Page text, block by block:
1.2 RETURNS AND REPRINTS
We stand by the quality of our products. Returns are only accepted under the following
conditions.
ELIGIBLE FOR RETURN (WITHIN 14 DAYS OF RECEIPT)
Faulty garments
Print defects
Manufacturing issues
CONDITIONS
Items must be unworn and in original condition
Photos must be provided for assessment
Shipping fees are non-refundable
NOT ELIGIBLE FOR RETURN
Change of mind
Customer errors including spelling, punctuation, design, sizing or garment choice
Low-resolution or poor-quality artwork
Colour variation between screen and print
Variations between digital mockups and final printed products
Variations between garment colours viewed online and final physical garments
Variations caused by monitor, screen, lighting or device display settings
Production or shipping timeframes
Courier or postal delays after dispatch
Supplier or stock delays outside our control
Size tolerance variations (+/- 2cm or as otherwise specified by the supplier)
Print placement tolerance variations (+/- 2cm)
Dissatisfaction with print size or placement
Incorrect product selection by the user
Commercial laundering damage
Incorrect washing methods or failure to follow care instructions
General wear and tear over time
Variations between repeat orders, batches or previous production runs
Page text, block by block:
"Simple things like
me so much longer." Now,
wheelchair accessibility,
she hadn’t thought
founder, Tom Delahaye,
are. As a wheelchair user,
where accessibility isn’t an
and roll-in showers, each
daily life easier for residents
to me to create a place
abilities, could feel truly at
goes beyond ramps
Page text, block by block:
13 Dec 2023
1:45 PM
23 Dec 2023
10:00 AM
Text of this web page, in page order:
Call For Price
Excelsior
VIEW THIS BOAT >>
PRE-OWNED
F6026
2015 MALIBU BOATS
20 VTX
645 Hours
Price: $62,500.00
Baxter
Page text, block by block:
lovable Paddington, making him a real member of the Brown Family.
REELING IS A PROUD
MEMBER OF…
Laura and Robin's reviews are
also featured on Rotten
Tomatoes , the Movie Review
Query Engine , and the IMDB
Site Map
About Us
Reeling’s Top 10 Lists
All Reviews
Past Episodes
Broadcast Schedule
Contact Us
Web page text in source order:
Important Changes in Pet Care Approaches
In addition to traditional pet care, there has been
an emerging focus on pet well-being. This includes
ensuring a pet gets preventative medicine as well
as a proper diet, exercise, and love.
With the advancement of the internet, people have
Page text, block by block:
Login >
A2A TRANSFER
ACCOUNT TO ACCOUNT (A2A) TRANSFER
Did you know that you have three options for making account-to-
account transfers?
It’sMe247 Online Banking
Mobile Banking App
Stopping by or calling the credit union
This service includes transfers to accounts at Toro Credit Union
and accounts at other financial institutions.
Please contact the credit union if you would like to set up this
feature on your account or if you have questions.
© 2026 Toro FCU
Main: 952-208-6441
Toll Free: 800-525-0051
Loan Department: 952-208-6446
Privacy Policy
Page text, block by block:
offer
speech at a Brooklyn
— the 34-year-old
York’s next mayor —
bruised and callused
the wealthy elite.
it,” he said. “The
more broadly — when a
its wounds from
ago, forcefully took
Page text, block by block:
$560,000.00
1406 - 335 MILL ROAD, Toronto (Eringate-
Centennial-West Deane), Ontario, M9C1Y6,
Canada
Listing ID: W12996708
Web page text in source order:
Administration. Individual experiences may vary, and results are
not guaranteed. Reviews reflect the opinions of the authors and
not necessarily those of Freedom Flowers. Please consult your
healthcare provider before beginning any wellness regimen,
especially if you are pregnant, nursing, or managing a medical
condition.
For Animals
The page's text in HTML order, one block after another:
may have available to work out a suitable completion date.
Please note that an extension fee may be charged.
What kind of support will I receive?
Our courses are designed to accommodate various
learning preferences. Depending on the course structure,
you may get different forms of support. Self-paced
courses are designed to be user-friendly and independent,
_ _ _
*AIM OF THE EXERCISE*. The number of lines in the records that include "between" is what is needed, with no other words.

*SOLUTION TO THIS TASK*. 4